The Hidden Costs of Fairness in Platform Markets: The Dynamics of Lowering Developer Royalty Rates

Published Online:https://doi.org/10.1287/mnsc.2024.05861

Multisided platforms crucially rely on indirect network effects. When trying to strengthen these effects, platform owners face a fundamental challenge, namely, designing incentives to enhance developer effort and simultaneously ensuring the release of high-quality products on the platform. This paper highlights the costs associated with lowering royalty rates to boost developer effort, as such reductions increase the relative supply of lower-quality offerings, worsening information congestion problems and amplifying the importance of visibility-enhancing investments.
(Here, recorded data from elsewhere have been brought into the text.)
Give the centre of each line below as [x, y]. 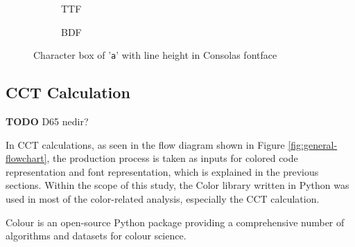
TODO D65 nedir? [47, 121]
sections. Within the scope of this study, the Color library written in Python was [177, 185]
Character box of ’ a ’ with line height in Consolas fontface [155, 55]
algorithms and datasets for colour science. [96, 236]
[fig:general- [313, 144]
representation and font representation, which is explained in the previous [162, 171]
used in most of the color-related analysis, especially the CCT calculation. [163, 199]
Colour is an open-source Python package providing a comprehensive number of [175, 222]
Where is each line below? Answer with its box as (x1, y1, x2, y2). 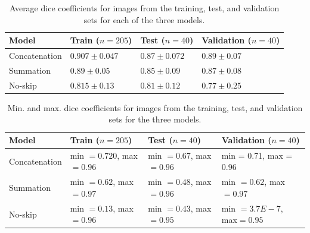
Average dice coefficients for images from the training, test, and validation (9, 2, 280, 14)
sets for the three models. (108, 113, 201, 125)
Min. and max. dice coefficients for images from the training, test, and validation (7, 101, 303, 114)
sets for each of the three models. (83, 13, 205, 26)
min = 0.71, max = (221, 149, 293, 161)
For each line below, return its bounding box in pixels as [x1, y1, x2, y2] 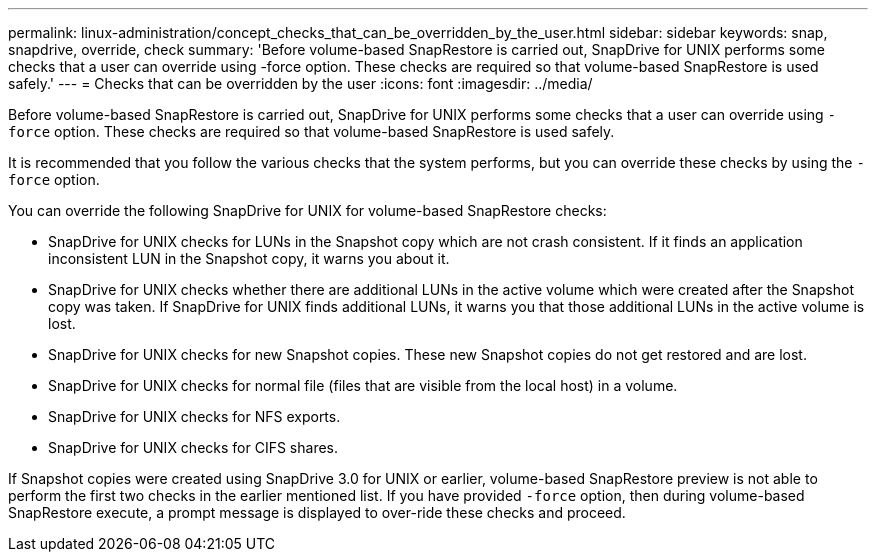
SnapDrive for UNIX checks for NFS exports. [48, 408, 341, 425]
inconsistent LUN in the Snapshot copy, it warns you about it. [48, 250, 450, 267]
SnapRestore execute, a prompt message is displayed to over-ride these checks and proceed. [8, 504, 626, 521]
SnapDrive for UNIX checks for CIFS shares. [48, 439, 339, 456]
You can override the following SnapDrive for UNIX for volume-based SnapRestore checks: [8, 202, 607, 219]
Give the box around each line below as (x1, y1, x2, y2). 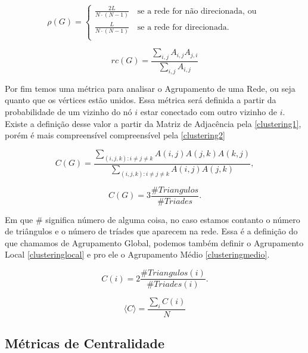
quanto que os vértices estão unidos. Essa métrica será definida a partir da (5, 94, 276, 106)
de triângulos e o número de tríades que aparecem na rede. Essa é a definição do (5, 225, 298, 237)
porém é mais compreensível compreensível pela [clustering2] (5, 129, 225, 141)
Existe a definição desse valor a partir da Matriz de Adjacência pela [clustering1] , (5, 117, 301, 129)
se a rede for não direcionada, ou (137, 7, 257, 16)
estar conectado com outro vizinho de (140, 106, 277, 118)
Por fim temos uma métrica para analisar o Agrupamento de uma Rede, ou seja (5, 82, 295, 94)
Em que (5, 213, 33, 225)
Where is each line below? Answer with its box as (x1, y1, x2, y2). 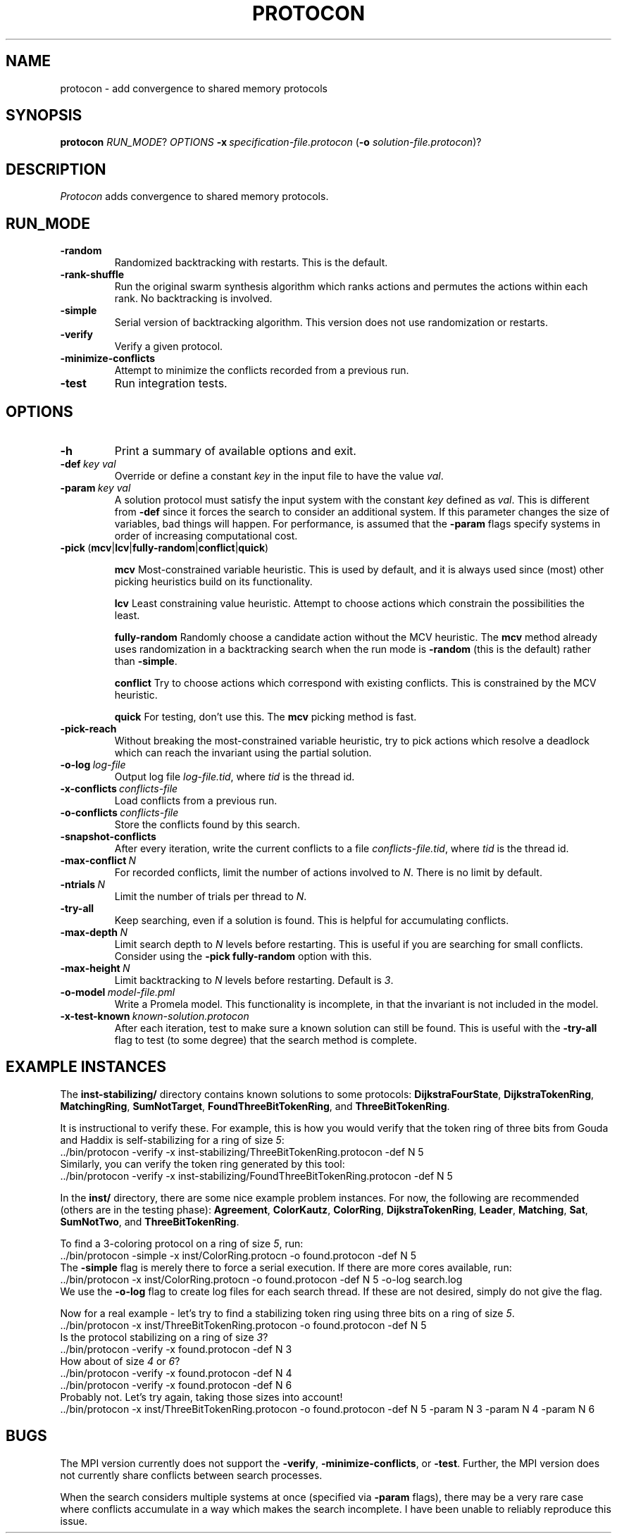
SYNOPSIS (6, 106, 82, 125)
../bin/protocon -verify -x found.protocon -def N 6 (60, 1378, 292, 1391)
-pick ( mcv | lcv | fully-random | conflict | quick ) (60, 541, 269, 554)
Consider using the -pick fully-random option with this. (114, 949, 372, 962)
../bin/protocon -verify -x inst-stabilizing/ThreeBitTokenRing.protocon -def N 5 (60, 1145, 424, 1158)
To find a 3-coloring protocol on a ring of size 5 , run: (60, 1237, 304, 1249)
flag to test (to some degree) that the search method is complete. (114, 1033, 417, 1046)
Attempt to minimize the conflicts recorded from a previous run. (114, 364, 409, 377)
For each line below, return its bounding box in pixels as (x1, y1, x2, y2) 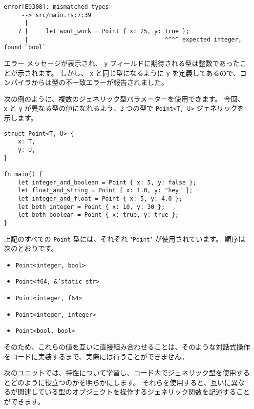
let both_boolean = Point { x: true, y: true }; (18, 211, 179, 219)
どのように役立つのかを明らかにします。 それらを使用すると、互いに (10, 377, 231, 387)
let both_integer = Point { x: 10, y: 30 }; (18, 203, 165, 210)
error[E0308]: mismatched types (4, 3, 109, 10)
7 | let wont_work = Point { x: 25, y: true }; (18, 27, 190, 35)
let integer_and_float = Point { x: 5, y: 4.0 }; (18, 195, 183, 202)
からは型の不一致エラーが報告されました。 (31, 77, 168, 87)
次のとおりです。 (4, 243, 58, 253)
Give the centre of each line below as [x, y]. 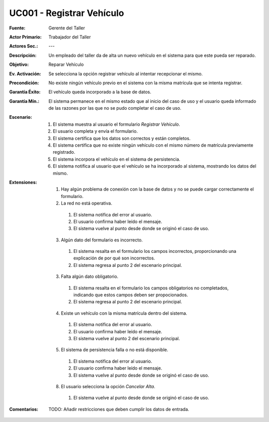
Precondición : [24, 83]
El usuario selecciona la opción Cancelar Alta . [108, 386]
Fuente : [17, 28]
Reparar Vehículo [66, 64]
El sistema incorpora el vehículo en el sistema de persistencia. [117, 159]
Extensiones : [23, 182]
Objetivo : [19, 64]
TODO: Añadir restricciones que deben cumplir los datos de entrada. [119, 409]
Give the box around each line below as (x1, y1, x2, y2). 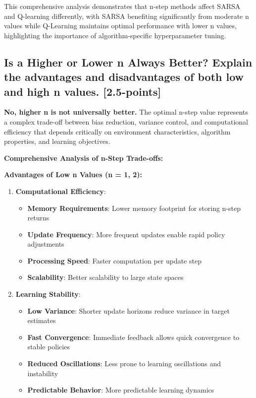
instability (27, 368, 58, 378)
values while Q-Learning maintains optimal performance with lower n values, (4, 20, 237, 31)
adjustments (27, 239, 64, 249)
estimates (27, 315, 56, 326)
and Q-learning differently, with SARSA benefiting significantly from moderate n (4, 10, 249, 21)
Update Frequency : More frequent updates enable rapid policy (27, 229, 225, 239)
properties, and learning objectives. (4, 136, 110, 146)
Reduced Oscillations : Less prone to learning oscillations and (27, 358, 221, 369)
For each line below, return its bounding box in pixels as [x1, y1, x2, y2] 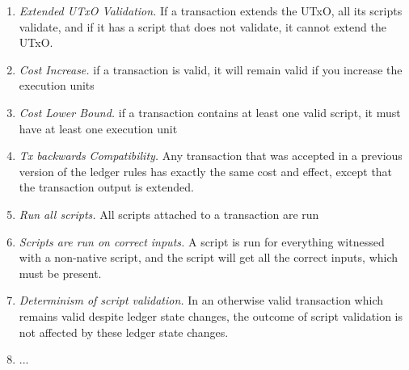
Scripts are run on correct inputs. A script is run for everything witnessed [19, 233, 385, 250]
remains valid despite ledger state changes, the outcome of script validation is [19, 307, 403, 324]
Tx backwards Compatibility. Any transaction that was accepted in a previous [19, 147, 403, 164]
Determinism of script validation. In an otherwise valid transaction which [19, 292, 384, 309]
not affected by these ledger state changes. [19, 323, 229, 340]
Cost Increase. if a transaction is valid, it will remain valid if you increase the [19, 61, 403, 78]
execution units [19, 77, 95, 94]
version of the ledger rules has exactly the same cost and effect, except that [19, 162, 393, 179]
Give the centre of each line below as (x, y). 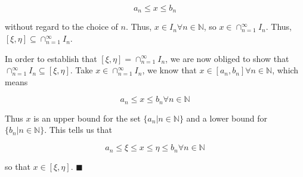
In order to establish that (51, 58)
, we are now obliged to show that (227, 58)
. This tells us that (78, 130)
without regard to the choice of (61, 27)
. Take (81, 70)
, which (285, 70)
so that (18, 166)
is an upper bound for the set (87, 118)
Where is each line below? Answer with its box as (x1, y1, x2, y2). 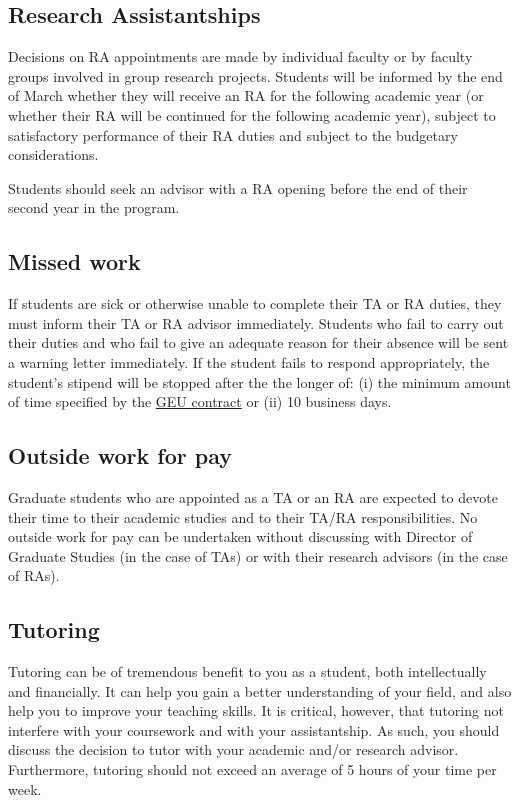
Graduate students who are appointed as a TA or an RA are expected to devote (8, 486, 498, 507)
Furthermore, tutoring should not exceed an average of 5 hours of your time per (8, 759, 497, 780)
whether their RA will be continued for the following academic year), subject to (8, 104, 496, 125)
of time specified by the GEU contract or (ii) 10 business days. (8, 391, 392, 412)
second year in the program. (8, 197, 180, 218)
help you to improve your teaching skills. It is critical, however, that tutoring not (8, 700, 504, 721)
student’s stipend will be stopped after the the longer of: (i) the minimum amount (8, 371, 511, 392)
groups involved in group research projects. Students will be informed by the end (8, 65, 503, 86)
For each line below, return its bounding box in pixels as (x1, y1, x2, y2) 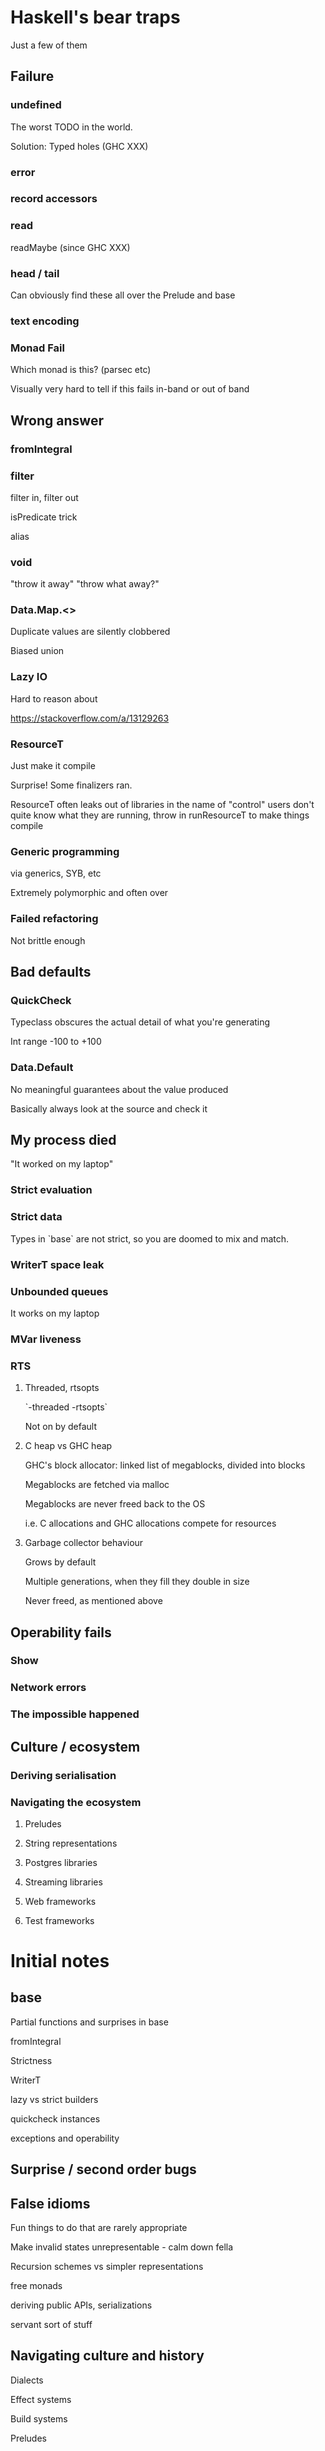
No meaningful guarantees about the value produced (10, 1083, 229, 1095)
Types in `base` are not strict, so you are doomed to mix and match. (10, 1232, 290, 1245)
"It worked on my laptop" (10, 1158, 114, 1170)
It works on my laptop (10, 1307, 100, 1319)
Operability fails (10, 1624, 112, 1641)
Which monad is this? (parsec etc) (10, 364, 152, 376)
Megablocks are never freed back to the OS (24, 1498, 206, 1510)
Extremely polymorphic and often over (10, 887, 169, 899)
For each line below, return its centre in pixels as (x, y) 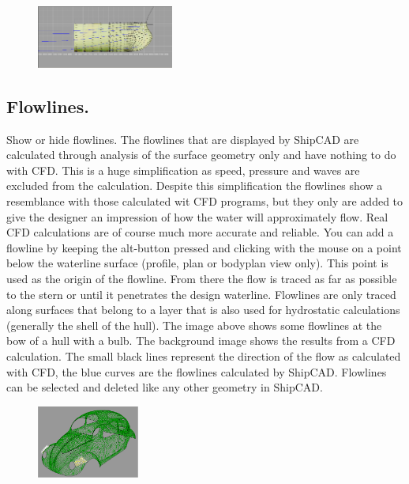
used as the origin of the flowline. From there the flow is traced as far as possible (202, 278)
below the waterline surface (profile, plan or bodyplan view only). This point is (197, 263)
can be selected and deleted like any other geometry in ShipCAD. (165, 387)
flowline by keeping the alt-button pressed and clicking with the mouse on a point (204, 247)
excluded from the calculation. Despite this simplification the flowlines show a (195, 185)
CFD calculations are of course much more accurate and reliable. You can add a (200, 232)
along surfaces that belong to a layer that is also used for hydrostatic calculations (203, 310)
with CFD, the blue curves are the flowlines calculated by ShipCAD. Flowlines (197, 371)
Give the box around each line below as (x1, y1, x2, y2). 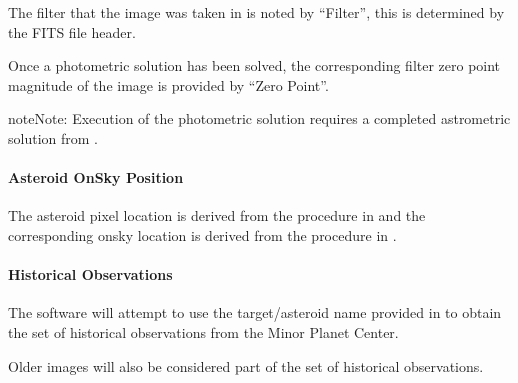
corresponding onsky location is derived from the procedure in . (8, 224, 397, 245)
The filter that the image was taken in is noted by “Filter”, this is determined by (8, 2, 505, 22)
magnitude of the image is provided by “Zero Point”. (8, 74, 329, 95)
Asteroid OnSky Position (8, 167, 184, 188)
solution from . (8, 127, 98, 148)
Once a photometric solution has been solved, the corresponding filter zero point (8, 55, 501, 76)
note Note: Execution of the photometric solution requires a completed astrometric (8, 108, 511, 129)
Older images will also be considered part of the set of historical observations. (8, 355, 484, 376)
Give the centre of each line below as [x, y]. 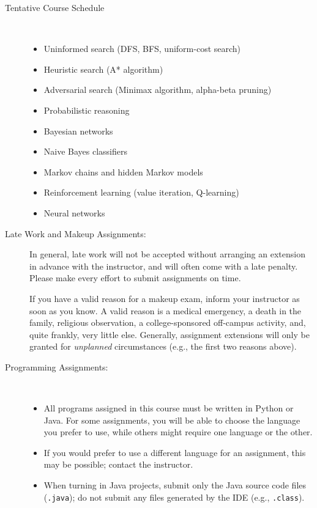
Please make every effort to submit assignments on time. [135, 278]
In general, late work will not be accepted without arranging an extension [167, 254]
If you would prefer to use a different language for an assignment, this [175, 452]
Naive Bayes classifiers [86, 151]
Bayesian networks [78, 131]
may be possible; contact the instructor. [118, 464]
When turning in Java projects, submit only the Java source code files [175, 485]
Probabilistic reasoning [87, 110]
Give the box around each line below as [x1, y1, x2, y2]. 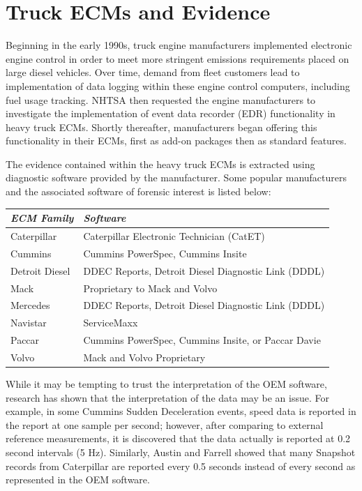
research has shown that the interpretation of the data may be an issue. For [6, 390, 329, 405]
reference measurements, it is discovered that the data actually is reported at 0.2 [6, 431, 351, 446]
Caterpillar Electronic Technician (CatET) [83, 229, 265, 243]
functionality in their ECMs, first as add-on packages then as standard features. [6, 133, 347, 148]
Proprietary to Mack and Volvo [83, 280, 218, 295]
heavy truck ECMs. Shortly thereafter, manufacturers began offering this [6, 119, 317, 134]
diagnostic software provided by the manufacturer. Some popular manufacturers [6, 170, 347, 185]
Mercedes [10, 298, 50, 312]
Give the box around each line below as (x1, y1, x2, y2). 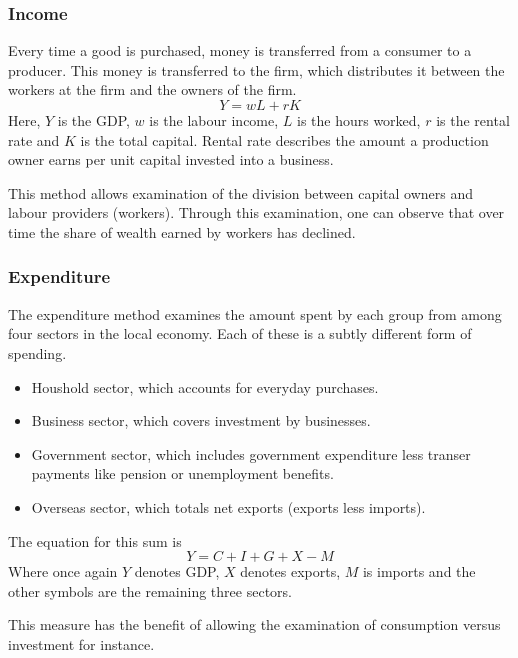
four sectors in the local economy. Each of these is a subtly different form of (8, 323, 472, 344)
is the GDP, (57, 110, 130, 130)
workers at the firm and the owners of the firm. (8, 79, 297, 100)
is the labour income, (149, 110, 279, 130)
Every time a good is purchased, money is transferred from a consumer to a (8, 40, 472, 61)
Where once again (8, 561, 118, 582)
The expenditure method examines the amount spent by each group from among (8, 303, 502, 324)
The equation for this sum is (8, 530, 182, 551)
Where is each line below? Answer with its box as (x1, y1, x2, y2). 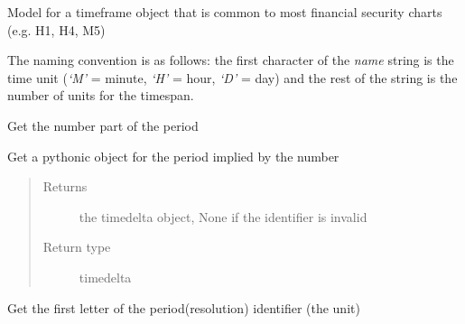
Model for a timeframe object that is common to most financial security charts (7, 3, 442, 21)
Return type (42, 237, 111, 256)
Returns (42, 177, 88, 196)
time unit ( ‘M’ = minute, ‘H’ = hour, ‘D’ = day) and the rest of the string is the (7, 68, 458, 87)
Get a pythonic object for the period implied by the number (7, 146, 339, 165)
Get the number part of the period (7, 116, 199, 134)
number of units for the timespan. (7, 86, 194, 105)
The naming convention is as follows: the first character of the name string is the (7, 51, 454, 69)
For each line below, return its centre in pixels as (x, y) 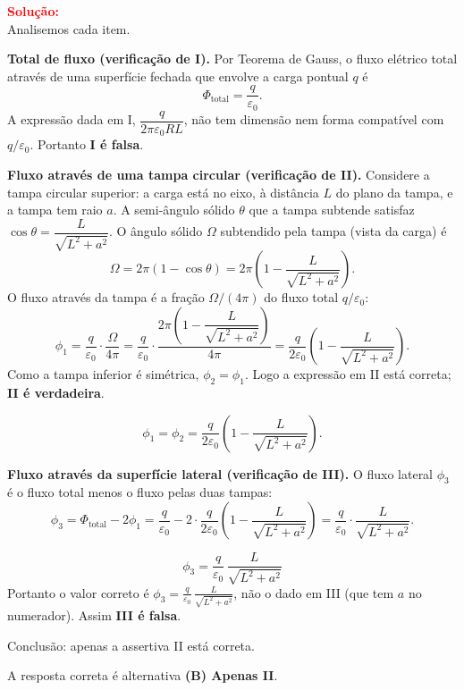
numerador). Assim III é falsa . (94, 615)
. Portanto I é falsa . (87, 144)
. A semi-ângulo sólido (174, 210)
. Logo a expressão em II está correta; (348, 374)
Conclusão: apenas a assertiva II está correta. (131, 645)
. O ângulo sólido (156, 231)
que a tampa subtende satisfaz (332, 210)
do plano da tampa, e (394, 192)
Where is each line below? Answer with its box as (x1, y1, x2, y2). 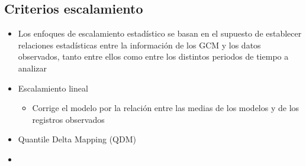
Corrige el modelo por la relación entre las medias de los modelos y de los (32, 102, 299, 114)
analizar (18, 61, 47, 74)
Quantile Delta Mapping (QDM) (18, 133, 136, 145)
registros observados (32, 113, 105, 125)
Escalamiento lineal (18, 82, 88, 94)
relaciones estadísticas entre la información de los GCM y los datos (18, 38, 261, 51)
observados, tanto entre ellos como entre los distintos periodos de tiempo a (18, 50, 289, 63)
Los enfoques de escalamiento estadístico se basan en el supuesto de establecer (18, 27, 302, 40)
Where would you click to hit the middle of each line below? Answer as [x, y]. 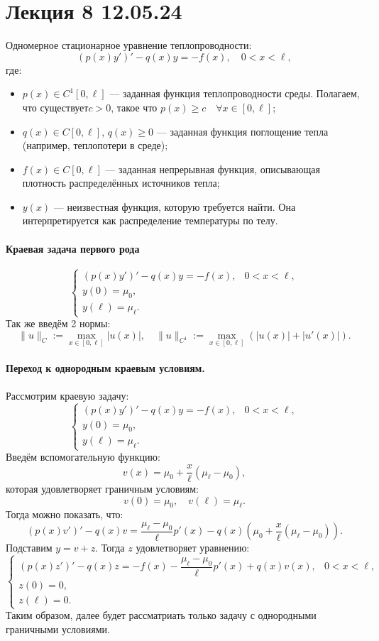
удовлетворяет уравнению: [193, 548]
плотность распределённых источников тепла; [121, 183]
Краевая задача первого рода [73, 248]
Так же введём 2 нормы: [58, 323]
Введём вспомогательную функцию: [83, 457]
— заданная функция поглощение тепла [242, 131]
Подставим [29, 548]
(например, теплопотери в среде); [95, 145]
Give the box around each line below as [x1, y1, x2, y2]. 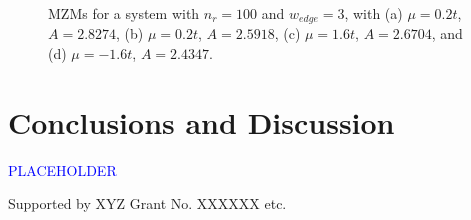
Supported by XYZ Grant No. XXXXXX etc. [8, 193, 287, 214]
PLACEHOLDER [8, 159, 117, 180]
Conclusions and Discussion [8, 101, 395, 142]
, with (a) [344, 3, 403, 23]
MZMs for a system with [48, 3, 200, 23]
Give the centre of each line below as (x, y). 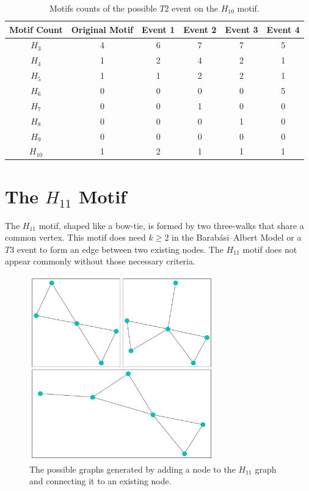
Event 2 (200, 29)
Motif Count (36, 29)
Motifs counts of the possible (103, 8)
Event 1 (158, 29)
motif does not (270, 249)
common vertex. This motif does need (75, 237)
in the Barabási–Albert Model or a (237, 237)
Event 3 (242, 29)

We leverage the quasi random announcements made by Apple and Google, declaring their intention to reduce the royalty rate applied to small app developers from 30% to 15%. We analyze the implications of these reforms using a difference-in-differences approach, finding a substantial increase in small developers’ likelihood of releasing lower-quality and less original apps on iOS and Android after the announcements. These effects are neither paralleled by a comparable increase in high-quality app releases nor by an increase in small developers’ likelihood of launching venture-backed apps. Consistent with worsening information congestion problems because of an influx of low-quality apps, our findings show an increase in the marginal value of experienced user certifications and developers’ app store optimization efforts post announcement. Additionally, we observe that venture capitalists are increasingly concentrating their investments in ventures with higher (observable) quality.

This paper was accepted by Anita McGahan, business strategy.

Funding: This work was supported by the Spanish Ministry of Education [Project PID2022-138710NB-I00 funded by MCIU/AEI/10.13039/501100011033/FEDER, UE]. A. Conti acknowledges financial support from the Swiss National Science Foundation [Grant 100013_197807].